María Iglesias-Caballero
Viróloga, técnica superior especializada en el Laboratorio de Referencia de Virus Respiratorios y Gripe del Centro Nacional de Microbiología, Instituto de Salud Carlos III
Una de las principales características de los coronavirus es su capacidad para recombinar con otros coronavirus. Actualmente empezamos a ser capaces de distinguir estas recombinaciones gracias a que las diferentes variantes que han coexistido en circulación empiezan a ser más distantes filogenéticamente. Dicho coloquialmente: cada vez se parecen menos. Eso nos permite identificar las partes del genoma que pertenecen a diferentes variantes.

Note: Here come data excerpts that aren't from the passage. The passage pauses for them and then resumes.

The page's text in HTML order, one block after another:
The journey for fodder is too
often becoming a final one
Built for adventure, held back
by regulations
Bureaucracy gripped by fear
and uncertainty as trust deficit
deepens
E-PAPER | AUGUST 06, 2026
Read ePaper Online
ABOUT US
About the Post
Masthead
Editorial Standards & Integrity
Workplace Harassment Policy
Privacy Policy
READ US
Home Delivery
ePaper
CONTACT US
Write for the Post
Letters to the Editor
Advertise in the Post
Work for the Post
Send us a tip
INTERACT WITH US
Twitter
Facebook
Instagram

El linaje XD es un virus que posee un genoma delta AY.4 que ha adquirido la espícula del virus ómicron BA.1. El linaje XF es un virus ómicron BA.1 que tiene un fragmento en la poliproteína que regula la replicación del virus de la variante delta. El linaje XE tiene la poliproteína previamente mencionada de la variante ómicron BA.1 y el resto de su genoma es de la variante BA.2. De estos nuevos linajes el que tiene más secuencias publicadas en GISAID es el linaje XE y es el que por el momento requiere mayor monitorización.

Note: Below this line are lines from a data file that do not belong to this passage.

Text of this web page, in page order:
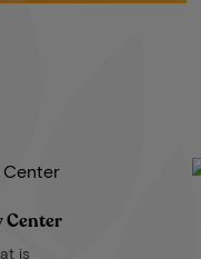
Center
is
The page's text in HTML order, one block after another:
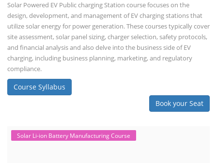
Solar Powered EV Public charging Station course focuses on the
design, development, and management of EV charging stations that
utilize solar energy for power generation. These courses typically cover
site assessment, solar panel sizing, charger selection, safety protocols,
and financial analysis and also delve into the business side of EV
charging, including business planning, marketing, and regulatory
compliance.
Course Syllabus
Book your Seat
Solar Li-ion Battery Manufacturing Course
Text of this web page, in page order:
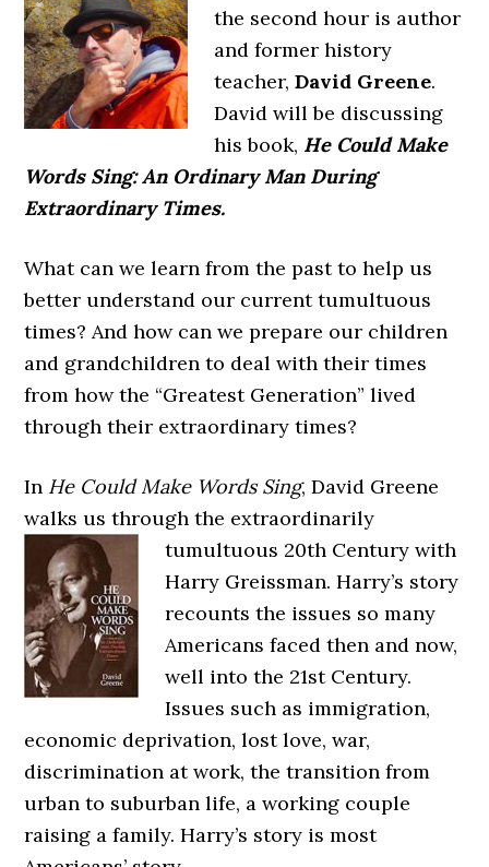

Me gustaría recalcar que estos fenómenos no son particulares del SARS-CoV-2, sino que son frecuentes en estos virus. Su circulación por el momento es limitada y todavía necesitamos más datos para conocer si tiene algún impacto en la protección conferida por las vacunas. La vigilancia genómica nos permite a los investigadores monitorizar lo que circula y valorar el impacto que puede tener, pero a nivel social no lo consideraría una preocupación hasta que se reúnan más datos.